Begitupun Vale Indonesia yang semua bahan tambangnya sudah diolah dalam negeri. Vale Indonesia memiliki kontribusi besar yang tak kalah jauh dengan dua perusahaan besar di atas. Pada akhir tahun 2015, Vale membayar pajak pendapatan 40,4 juta dollar AS dan royalti 15,8 juta dollar AS. Vale juga sudah memiliki smelter nikel berkapasitas 72.500 ton per tahun untuk nikel + cobalt in matte. Perusahaan ini menjadi tulang punggung bagi masyarakat lokal di Sorowako, Sulawesi Selatan.
Pembangunan smelter nikel dan bauksit saja sudah menarik investasi paling tidak 9 miliar dollar AS. Beberapa proyek smelter nikel besar, seperti Eremet dari Perancis yang akan membangun smelter senilai 5 miliar dollar AS di Halmahera, masih menunda konstruksi pabrik karena belum tuntasnya renegosiasi kontrak dengan pemerintah.
Ferdy menambahkan, banyak perusahaan tambang di Kalimantan, Sulawesi, dan Halmahera harus merumahkan ribuan pekerja tambang karena operasi tambang terhenti akibat kebijakan ekspor. Bahkan, pasca pelarangan ekspor, ada perusahaan yang mengalami zero revenue (tanpa pendapatan) dan harus merumahkan ribuan pekerja tambang. Cita Mineral, anak usaha Harita Group, misalnya, sejak tahun 2014 dan 2015 menderita zero revenue karena operasi tambang bauksit terhenti.
Cita Mineral adalah perusahaan pengekspor bauksit terbesar (di atas 10 juta ton per tahun sebelum pelarangan ekspor). Sebelum kebijakan ekspor, Cita Mineral mampu meraup keuntungan Rp 629 miliar dan penjualan Rp 4,12 triliun dari bauksit mentah tahun 2013. Namun, Cita Mineral bisa mendapat keuntungan besar karena smelter grade alumina(SGA) dengan investasi 1 miliar dollar AS sudah dikerjakan hampir 50 persen. Setelah proyek smelter tuntas, besar kemungkinan Cita Mineral akan mendapat untung berlipat-lipat dan pembayaran ke penerimaan negara juga menjadi sangat besar.
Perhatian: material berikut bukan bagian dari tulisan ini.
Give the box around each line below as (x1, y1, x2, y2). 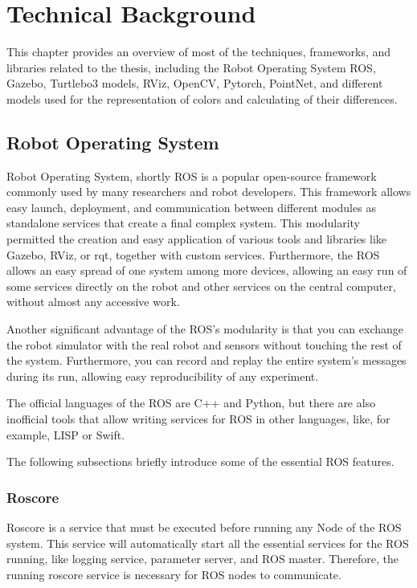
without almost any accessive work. (6, 293, 180, 310)
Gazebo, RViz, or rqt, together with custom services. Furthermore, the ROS (6, 246, 380, 263)
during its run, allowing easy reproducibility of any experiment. (6, 367, 319, 384)
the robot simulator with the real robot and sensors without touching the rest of (6, 336, 402, 353)
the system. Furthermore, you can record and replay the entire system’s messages (6, 352, 407, 369)
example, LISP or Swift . (6, 426, 125, 443)
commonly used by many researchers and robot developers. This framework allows (6, 183, 411, 200)
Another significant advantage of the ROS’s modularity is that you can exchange (6, 321, 404, 337)
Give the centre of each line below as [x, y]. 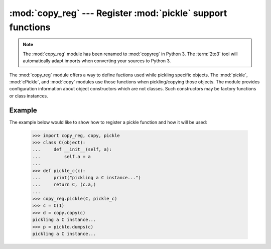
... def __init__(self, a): [72, 150]
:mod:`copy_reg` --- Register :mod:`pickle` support [118, 13]
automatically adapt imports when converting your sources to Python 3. [97, 61]
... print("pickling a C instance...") [87, 177]
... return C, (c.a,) [64, 185]
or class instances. [29, 96]
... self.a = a [62, 156]
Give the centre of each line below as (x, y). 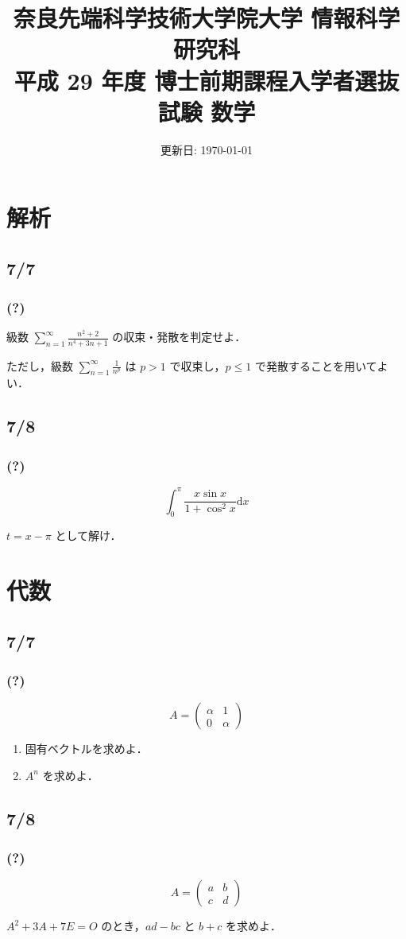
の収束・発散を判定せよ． (179, 337)
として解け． (88, 535)
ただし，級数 (40, 365)
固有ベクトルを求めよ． (86, 749)
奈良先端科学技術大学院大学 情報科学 (207, 18)
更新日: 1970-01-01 (207, 149)
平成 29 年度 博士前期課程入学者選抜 (207, 80)
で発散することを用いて (316, 365)
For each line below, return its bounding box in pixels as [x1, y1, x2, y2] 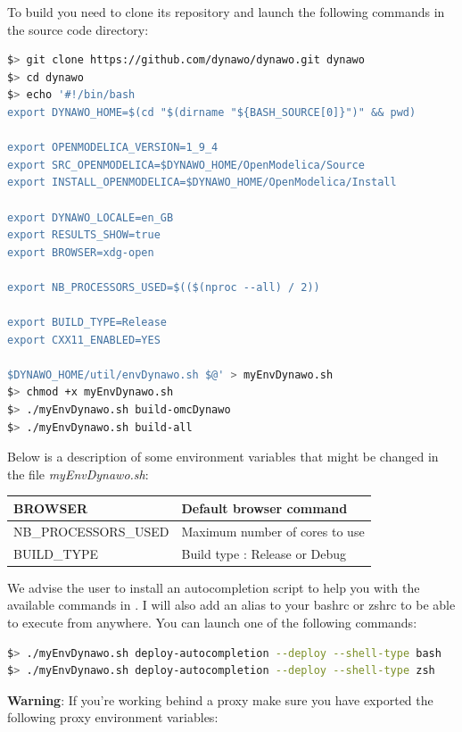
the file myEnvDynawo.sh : [7, 464, 149, 483]
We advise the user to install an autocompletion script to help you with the [7, 578, 420, 596]
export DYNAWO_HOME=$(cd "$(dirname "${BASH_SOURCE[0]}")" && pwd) [7, 105, 417, 119]
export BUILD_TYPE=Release [7, 316, 167, 329]
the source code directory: [7, 20, 149, 38]
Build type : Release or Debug [181, 544, 347, 562]
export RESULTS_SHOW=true [7, 229, 161, 242]
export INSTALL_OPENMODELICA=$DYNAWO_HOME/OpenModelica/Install [7, 176, 397, 189]

"Negara memang mendapat keuntungan penerimaan negara dari tambahan royalti dan pajak dalam jangka pendek dari kebijakan relaksasi ekspor. Namun, masih terlalu kecil. Indonesia, misalnya, hanya memperoleh pendapatan sekitar 800 juta dollar AS dari ekspor biji bauksit, sementara potensial nilai ekspor jika kita memproduksi aluminium ingot sekitar 15 miliar dollar AS. Jadi, kebijakan relaksasi ekspor mineral hanya upaya untuk menutup defisit jangka pendek," tutup Ferdy.